If you need to access other elements or values not covered by the PSP-1 standard, you can make use of the $xmlReader property on the Poddle object:

$xmlReader = $poddle->xmlReader;

This property is an instance of Saloon\XmlWrangler\XmlReader and allows you to navigate the XML document directly. For example, to access the feed's lastBuildDate value:

$poddle = \PhanAn\Poddle::fromUrl('https://example.com/feed.xml');
$poddle->xmlReader->value('rss.channel.lastBuildDate')?->sole(); // 'Thu, 02 May 2024 06:44:38 +0000'

For more information on how to use XmlReader, refer to Saloon\XmlWrangler documentation.

The original feed content is available via the xml property on the Poddle object:

$xml = $poddle->xml; // string

Serialization and Deserialization

All classes under the PhanAn\Poddle\Values namespace implement the \Illuminate\Contracts\Support\Arrayable and \Illuminate\Contracts\Support\Jsonable contracts, which provide two methods:

/**
  * Get the instance as an array. All nested objects are also converted to arrays.
  */
public function toArray(): array;

/**
  * Convert the object to its JSON representation.
  */
public function toJson($options = 0): string;

Additionally, classes like Channel and Episode provide fromArray static methods to create instances from arrays. These methods allow you to easily serialize and deserialize the objects, making it straightforward to store and retrieve the data in a database or JSON file. For instance, you can create an Eloquent custom cast in Laravel this way:

use Illuminate\Contracts\Database\Eloquent\CastsAttributes;
use PhanAn\Poddle\Values\Channel;

class ChannelCast implements CastsAttributes
{
    public function get($model, string $key, $value, array $attributes): Channel
    {
        return Channel::fromArray(json_decode($value, true));
    }

    /** @param Channel $value */
    public function set($model, string $key, $value, array $attributes)
    {
        return $value->toJson();
    }
}

Then, you can use the cast in your Eloquent model:

use Illuminate\Database\Eloquent\Model;

class Podcast extends Model
{
    protected $casts = [
        'channel' => ChannelCast::class,
    ];
}

Possible Questions

Why does Poddle not include element or value X from the feed?

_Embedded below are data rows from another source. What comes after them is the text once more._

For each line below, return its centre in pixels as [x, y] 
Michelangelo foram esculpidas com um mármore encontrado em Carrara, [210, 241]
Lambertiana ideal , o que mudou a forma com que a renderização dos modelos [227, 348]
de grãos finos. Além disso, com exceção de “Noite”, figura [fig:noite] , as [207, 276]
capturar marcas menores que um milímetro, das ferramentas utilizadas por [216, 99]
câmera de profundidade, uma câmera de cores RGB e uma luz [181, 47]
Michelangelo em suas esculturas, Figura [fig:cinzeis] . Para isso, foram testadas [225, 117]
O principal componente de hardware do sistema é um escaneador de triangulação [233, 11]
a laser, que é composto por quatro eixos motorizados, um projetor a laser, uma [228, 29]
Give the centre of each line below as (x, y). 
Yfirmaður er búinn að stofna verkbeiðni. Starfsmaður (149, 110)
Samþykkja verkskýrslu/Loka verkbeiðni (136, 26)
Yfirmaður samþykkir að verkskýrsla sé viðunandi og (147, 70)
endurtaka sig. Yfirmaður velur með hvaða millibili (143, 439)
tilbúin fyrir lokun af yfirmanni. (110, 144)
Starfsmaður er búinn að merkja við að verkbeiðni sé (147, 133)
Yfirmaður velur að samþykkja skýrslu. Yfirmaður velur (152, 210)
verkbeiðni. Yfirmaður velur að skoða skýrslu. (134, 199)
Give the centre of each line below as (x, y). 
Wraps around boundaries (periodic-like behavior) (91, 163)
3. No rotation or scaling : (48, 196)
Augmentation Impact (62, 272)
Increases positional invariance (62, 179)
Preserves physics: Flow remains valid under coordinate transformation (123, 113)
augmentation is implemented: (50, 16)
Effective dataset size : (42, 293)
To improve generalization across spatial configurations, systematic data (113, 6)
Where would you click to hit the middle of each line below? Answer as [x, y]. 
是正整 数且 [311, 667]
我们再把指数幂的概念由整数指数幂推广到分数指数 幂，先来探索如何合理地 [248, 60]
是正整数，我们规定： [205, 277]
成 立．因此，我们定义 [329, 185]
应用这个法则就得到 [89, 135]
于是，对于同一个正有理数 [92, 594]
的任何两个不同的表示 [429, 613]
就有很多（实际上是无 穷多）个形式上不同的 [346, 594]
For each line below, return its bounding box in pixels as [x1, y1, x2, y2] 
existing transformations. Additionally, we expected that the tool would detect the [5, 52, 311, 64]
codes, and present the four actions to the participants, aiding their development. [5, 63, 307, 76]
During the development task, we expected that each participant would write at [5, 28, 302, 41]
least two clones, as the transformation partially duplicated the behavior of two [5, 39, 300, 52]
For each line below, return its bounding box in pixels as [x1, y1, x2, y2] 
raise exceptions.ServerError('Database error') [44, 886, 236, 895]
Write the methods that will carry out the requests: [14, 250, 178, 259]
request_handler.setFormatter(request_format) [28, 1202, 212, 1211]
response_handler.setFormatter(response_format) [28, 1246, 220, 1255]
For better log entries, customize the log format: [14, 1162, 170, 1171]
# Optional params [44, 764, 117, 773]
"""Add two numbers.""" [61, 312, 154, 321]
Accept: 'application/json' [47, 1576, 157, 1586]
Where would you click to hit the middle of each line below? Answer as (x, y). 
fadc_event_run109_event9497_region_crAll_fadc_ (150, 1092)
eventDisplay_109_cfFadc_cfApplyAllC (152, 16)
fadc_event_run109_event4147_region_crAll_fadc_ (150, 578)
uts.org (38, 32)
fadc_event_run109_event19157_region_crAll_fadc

Poddle follows the PSP-1 standard, which specifies the required and recommended elements for a podcast feed. If an element or value is not part of the standard, it is not included in Poddle. However, you can still access any element or value using the xmlReader property as described above.

How come pubDate is not a required element for episodes?

The PSP-1 standard does not require pubDate for episodes, but it is a recommended element. As a result, pubDate is available as part of the episode's metadata as a nullable \DateTime object. It’s up to you to determine if the value always presents and design your system accordingly.

Why is the episode's GUID an object instead of a string?

Per PSP-1 standard, an item’s <guid> element indeed contains a globally unique string value, but it can also have an attribute isPermaLink that indicates whether the GUID is a permalink. As such, the item GUID in Poddle is represented as an object with two public properties: value (string) and isPermaLink (bool). The object, however, implements the __toString method, so you can cast it to a string for convenience.

Where is an episode’s media URL?

The media URL for an episode is available as part of the episode's enclosure property.

Why are the episodes returned as an EpisodeCollection extends LazyCollection object? What’s a lazy collection anyway?

The LazyCollection class leverages PHP's generators to allow you to work with very large datasets while keeping memory usage low. Since a podcast feed can potentially contain a large number of episodes, returning a LazyCollection allows you to iterate over the episodes without loading them all into memory at once, speeding up the process and reducing memory consumption.

Can you support feature X/Y/Z?

Poddle aims to be a lightweight and efficient podcast feed parser that follows the PSP-1 standard, not a full-blown RSS/Atom parser. That said, if you have a feature request or suggestion, feel free to open an issue. Better yet, you can fork the repository, implement the feature yourself, and submit a pull request.